Do you know which driver is causing this? That is, can you dump info about the current thread from ddb, so we know which ithread it is?
Yup, it's: * 79 Thread 100070 (PID=12: intr/gic0,s16: acpi_ged0) 0xffff0000004b5aa8 in doadump (textdump=0) at /usr/home/trasz/git/freebsd/sys/kern/kern_shutdown.c:404 I should have more luck with the backtrace next time this happens.
The problem is the ged driver needs to call AcpiEvaluateObject from the ithread, however as taking the APCI lock can sleep if another thread already holds it the ithread can panic. We could either make the ACPI lock spin, or allow some ithreads to sleep. I have a patch to allow some ithreads to sleep, however am unsure if this is the best option.
Can't we defer it to a separate thread? There's the acpi_ged_defer sysctl; could it help? If so, could we flip it to 1 by default and call it done?
The sysctl was added in https://cgit.freebsd.org/src/commit/?id=be91b4797e2c to get the old behaviour, so that would be a regression.
Hm, you're right. Okay, perhaps a weird idea, but can we make AcpiOsAcquireMutex() return error when it can't take the mutex without blocking? ACPI seems to support it, eg AcpiOsAcquireObject() checks for that error return.
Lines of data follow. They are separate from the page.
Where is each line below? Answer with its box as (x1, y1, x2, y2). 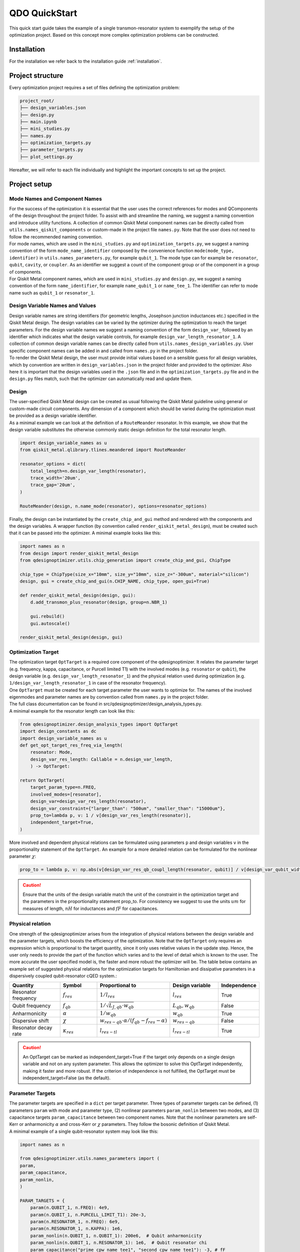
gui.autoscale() (30, 620, 70, 626)
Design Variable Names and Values (9, 302, 96, 309)
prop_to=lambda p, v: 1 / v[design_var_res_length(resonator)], (30, 812, 191, 818)
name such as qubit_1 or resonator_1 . (9, 289, 95, 295)
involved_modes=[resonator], (30, 791, 102, 797)
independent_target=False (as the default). (22, 1075, 111, 1081)
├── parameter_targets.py (19, 147, 83, 153)
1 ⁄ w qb (99, 1010, 116, 1018)
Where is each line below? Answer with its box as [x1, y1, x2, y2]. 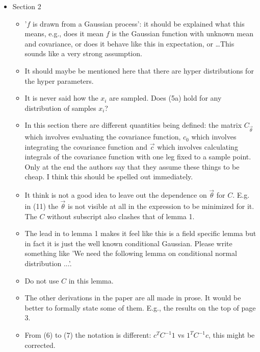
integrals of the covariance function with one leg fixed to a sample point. [24, 151, 251, 162]
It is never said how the [24, 92, 98, 103]
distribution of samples [24, 102, 96, 113]
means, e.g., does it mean [24, 28, 104, 39]
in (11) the [24, 201, 58, 212]
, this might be [209, 330, 255, 340]
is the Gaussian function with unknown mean [112, 28, 253, 39]
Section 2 [12, 1, 41, 11]
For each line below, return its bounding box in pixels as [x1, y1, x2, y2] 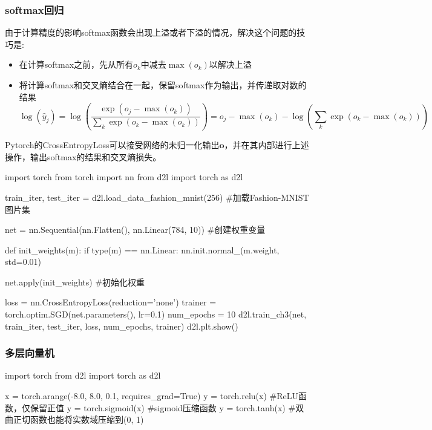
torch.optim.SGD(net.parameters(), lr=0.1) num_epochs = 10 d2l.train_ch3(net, [5, 308, 307, 321]
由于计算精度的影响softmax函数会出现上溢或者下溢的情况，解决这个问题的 [5, 26, 297, 39]
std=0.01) [5, 255, 41, 268]
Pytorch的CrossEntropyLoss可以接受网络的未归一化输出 [5, 138, 220, 151]
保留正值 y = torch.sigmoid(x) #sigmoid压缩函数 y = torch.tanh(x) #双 [30, 401, 304, 414]
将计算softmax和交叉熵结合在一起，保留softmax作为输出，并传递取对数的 [19, 79, 307, 91]
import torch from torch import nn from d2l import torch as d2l [5, 171, 243, 183]
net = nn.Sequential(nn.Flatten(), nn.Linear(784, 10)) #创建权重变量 [5, 223, 266, 236]

(In reply to Andrew Turner from comment #3) I've been thinking about sleeping ithreads for another reason, sorry for hijacking this bug report. There could be a chip connected, e.g., via I2C. And that chip could also be capable of generating a signal (an interrupt) via a GPIO line. It's not a problem to configure the GPIO interrupt but it may become a problem if the interrupt handler needs to access the chip via a bus that requires waiting / sleeping. I think that at present the described setup can only work if we force the bus to spinning / polling but that may be sub-optimal.
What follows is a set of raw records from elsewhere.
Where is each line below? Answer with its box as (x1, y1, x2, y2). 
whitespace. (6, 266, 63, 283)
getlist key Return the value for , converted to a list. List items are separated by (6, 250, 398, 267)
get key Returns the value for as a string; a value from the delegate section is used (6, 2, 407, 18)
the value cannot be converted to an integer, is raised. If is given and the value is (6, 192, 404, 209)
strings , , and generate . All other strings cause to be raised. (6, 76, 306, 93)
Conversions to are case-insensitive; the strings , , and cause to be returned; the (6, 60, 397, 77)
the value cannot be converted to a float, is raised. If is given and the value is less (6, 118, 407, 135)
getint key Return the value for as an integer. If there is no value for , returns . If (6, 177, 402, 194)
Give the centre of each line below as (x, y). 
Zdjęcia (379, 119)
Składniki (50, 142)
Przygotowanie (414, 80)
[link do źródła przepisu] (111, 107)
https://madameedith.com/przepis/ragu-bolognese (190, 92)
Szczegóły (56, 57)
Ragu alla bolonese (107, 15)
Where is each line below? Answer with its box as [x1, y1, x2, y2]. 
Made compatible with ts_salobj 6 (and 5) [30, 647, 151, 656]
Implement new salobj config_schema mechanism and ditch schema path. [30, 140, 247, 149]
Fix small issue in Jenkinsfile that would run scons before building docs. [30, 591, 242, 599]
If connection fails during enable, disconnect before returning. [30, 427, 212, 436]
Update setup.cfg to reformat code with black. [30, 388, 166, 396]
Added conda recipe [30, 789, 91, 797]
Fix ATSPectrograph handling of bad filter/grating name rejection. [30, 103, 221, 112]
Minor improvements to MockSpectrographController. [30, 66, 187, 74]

I don't see any particular reason an ithread must not sleep, so long as it is not shared with any other interrupt. I think INTR_EXCL provides the desired semantics there?
I've created https://reviews.freebsd.org/D48283 and https://reviews.freebsd.org/D48284 to allow sleepable ithreads, and use it in the GED driver.
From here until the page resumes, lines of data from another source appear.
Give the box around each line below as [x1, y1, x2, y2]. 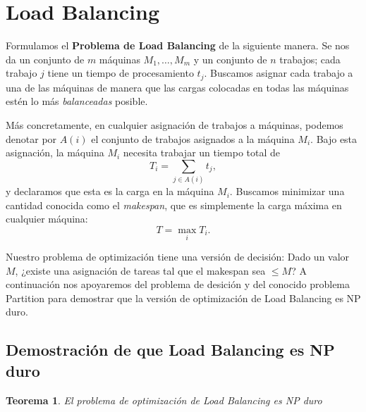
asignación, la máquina [6, 145, 104, 160]
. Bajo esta [310, 131, 358, 146]
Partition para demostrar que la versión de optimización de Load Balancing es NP [6, 290, 361, 305]
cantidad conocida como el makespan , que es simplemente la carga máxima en [6, 197, 342, 212]
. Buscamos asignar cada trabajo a [204, 65, 353, 80]
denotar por [6, 131, 57, 146]
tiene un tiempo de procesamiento [47, 65, 194, 80]
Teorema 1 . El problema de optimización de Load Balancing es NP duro [6, 392, 322, 407]

A commit in branch main references this bug: URL: https://cgit.FreeBSD.org/src/commit/?id=dbedcc169f70c924a680e02bc86d7419682a70ac commit dbedcc169f70c924a680e02bc86d7419682a70ac Author: Andrew Turner <andrew@FreeBSD.org> AuthorDate: 2025-01-13 05:37:52 +0000 Commit: Andrew Turner <andrew@FreeBSD.org> CommitDate: 2025-01-24 15:08:09 +0000 acpi: Mark the GED ithread as sleepable We need to complete calling the ACPI method before marking the interrupt as complete. If two threads are inspecting the ACPI tables at the same time they may both try to lock the ACPI mutex causing one to sleep. If this is the ithread it will panic the kernel as this is not allowed. Update the ged ithread to allow sleeping as it is expected this lock will be uncommon enough any sleep will be short. PR: 283103 Reviewed by: markj (earlier version) Sponsored by: Arm Ltd Differential Revision: https://reviews.freebsd.org/D48284 sys/dev/acpica/acpi_ged.c | 5 +++-- 1 file changed, 3 insertions(+), 2 deletions(-)